此外,在这种情况下,请计算三角形的面积。你观察到什么?
(i) Now taking A as an origin the coordinates of the vertices of the triangle are
P = (4, 6)
Q = (3, 2)
R = (6, 5)
(ii) Now taking C as an origin the coordinates of the vertices of the triangle are
P = (12, 2)
Q = (13, 6)
R = (10, 3)
Finding the area of triangle, when A as a origin the coordinates of the vertices
of the triangle are P(4, 6), Q(3, 2), and R(6, 5)
Area1 = 1/2[x1(y2 – y3) + x2(y3 – y1) + x3(y1 – y2)]
= [4(2 – 5) + 3(5 – 6) + 6(6 – 2)]/2
= [-12 – 3 + 24]/2
= [-15 + 24]/2
= 9/2 sq. unit
Finding the area of triangle, when C as a origin the coordinates of the vertices
of the triangle are P(12, 2), Q(13, 6), and R(10, 3)
Area2 = [12(6 – 3) + 13(3 – 2) + 10(2 – 6)]/2
= [12(3) + 13(1) + 10(-4)]/2
= [36 + 13 – 40]/2
= [49 – 40]/2
= 9/2 Sq.unit
So, here we observed that the Area1 = Area2
问题6.ΔABC的顶点是A(4,6),B(1、5)和C(7,2)。
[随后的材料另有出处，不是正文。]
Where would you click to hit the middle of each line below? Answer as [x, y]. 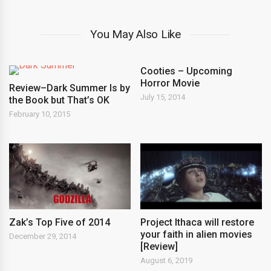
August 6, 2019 [167, 260]
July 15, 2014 [163, 97]
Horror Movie [170, 83]
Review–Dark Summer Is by [70, 88]
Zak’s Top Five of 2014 [60, 222]
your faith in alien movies [197, 234]
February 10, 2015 [40, 114]
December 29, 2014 [43, 236]
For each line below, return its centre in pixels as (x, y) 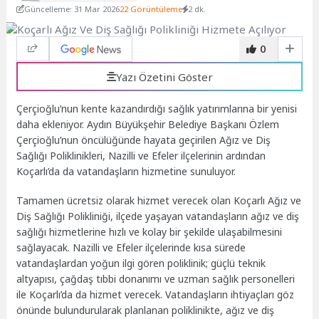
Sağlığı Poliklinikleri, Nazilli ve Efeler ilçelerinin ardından (141, 156)
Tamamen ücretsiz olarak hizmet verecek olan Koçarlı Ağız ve (159, 201)
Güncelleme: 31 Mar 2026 (72, 9)
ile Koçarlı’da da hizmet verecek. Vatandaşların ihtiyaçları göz (156, 295)
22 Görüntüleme (151, 9)
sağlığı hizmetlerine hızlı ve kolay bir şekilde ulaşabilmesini (150, 232)
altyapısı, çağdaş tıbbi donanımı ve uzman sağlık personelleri (156, 279)
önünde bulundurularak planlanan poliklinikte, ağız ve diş (146, 310)
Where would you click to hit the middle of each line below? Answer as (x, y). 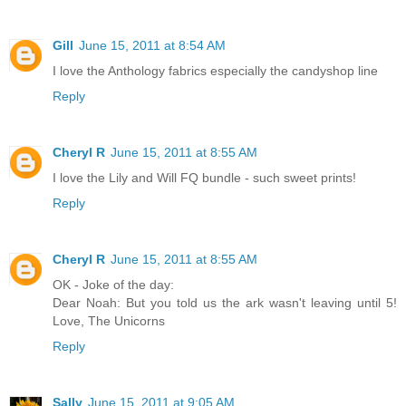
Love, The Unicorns (109, 321)
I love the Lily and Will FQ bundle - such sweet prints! (204, 178)
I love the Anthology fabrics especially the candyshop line (215, 71)
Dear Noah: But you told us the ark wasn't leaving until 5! (225, 303)
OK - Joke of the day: (113, 285)
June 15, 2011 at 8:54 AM (152, 46)
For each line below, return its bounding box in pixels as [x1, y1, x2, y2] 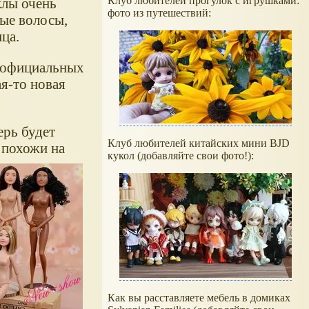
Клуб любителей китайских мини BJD [108, 137, 290, 149]
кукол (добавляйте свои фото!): [108, 150, 254, 161]
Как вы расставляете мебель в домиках [108, 292, 290, 303]
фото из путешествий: [108, 7, 211, 19]
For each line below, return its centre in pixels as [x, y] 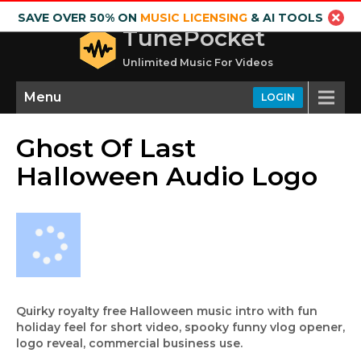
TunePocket [194, 38]
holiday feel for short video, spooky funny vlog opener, [180, 327]
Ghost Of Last [106, 148]
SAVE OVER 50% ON [79, 18]
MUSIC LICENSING [193, 18]
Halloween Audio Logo [167, 176]
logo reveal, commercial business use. [129, 343]
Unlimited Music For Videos [198, 62]
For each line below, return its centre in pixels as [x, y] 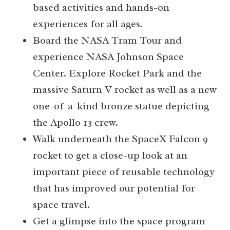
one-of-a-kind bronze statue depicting [121, 106]
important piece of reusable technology [124, 172]
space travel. [61, 205]
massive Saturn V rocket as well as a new [125, 90]
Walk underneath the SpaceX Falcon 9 [120, 139]
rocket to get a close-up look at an [110, 156]
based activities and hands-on [101, 8]
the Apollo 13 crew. [75, 123]

绘制一条线以分别在D和E处与AB和AC边相交,使得AD / AB = AE / AC = 1/4。计算ΔADE的面积,并将其与ΔABC的面积进行比较。
解决方案:
Given: AD/AB = AE/AC = 1/4
To find: Area of ∆ADE
Since D and E divides AB and AC is the same ratio 1:4 then DE||BC -(Using theorem 6.2)
Now, In ∆ADE and ∆ABC
∠A = ∠A -(Common angle)
∠D = ∠B -(Corresponding angles)
∴∆ADE~∆ABC -(AA similarity)
ar.(ADE)/ar.(ABC) = (AD/AB)2 = 1/16
Area of ∆ABC = 1/2[x1(y2 – y3) + x2(y3 – y1) + x3(y1 – y2)]
= [4(5 – 2) + 1(2 – 6) + 7(6 – 5)]/2
= [4(3) + 1(-4) + 7(1)]/2
= [12 – 4 + 7]/2
= [19 – 4]/2
= 15/2 sq.unit
ar.(ADE)/ar.(ABC) = -(1/10)
ar.(ADE) = (1/16) × ar.(ABC)
ar.(ADE) = (1/16) × (15/2) = 15/32 sq.unit
So, we get
ar.(ADE):ar.(ABC) = 1:16
问题7让A(4,2),B(6,5)和C(1,4)成为ΔABC的顶点。
(i)BC在D处的A米的中位数。找到D点的坐标。
(ii)在AD上找到点P的坐标,以使AP:PD = 2:1。
(iii)分别在中位数BE和CF上找到点Q和R的坐标,以使BQ:QE = 2:1和CR:RF = 2:1。
(iv)您观察到什么?
[注意:这三个中位数共有的点称为质心,该点将每个中位数按比例2:1划分]
(v)如果A(x1,y1),B(x2,y2)和C(x3,y3)是∆ABC的顶点,请找到三角形质心的坐标。
解决方案:
Given: The vertices of ∆ABC are A(4, 2), B(6, 5) and C(1, 4)
(i) Co-ordinates of D = Midpoint of BC
=
=
= [7/2, 9/2]
= (3.5, 4.5)
(ii) Co-ordinates of P =
=
=
= [11/3, 11/3]
(iii) Co-ordinates E = Midpoint of AC
=
=
= (2.5, 3)
(iv) We observe that the points P, Q and R coincide, i.e the medians of AD, BE, and
concurrent at the point [11/3, 11/3]. This point is known as the centroid of the triangle.
(v) As AD is median, thus D is midpoint of BC
So the co-ordinates of D:
=
=
Co-ordinates of G:
= [\frac{x_2m_1+m_2x_1 }{m_1+m_2},\frac{y_2m_1+y_1m_12}{m_1+m_2}]
问题8. ABCD是由点A(-1,-1),B(-1、4),C(5、4)和D(5,-1),P,Q,R和S组成的矩形分别是AB,BC,CD和DA的中点。四边形PQRS是正方形吗?一个矩形?还是菱形?证明你的答案。
解决方案:
Given: Points A(-1, -1), B(-1, 4), C(5, 4) and D(5, -1) and P, Q, R and S are the mid-points of AB, BC, CD, and DA
So,
= (-2/2, -1, 3/2)
= (4/2, 8/2) = (2, 4)
= (10/2, 8/2) = (5, 3/2)
= (4/2, -2/2) = (2, 1)
So, the length of
= √(61/4)
The length of
= √(61/4)
The length of
= √(61/4)
The length of
= √(61/4)
The length of the diagonal
= √25 = 5
The length of the diagonal
= √36 = 6
Hence, all fours sides are equal(i.e., PQ = QR = RS = SP) but the diagonals are
not equal to each other(i.e. QS ≠ PR).
Therefore, given quadrilateral PQRS is a rhombus.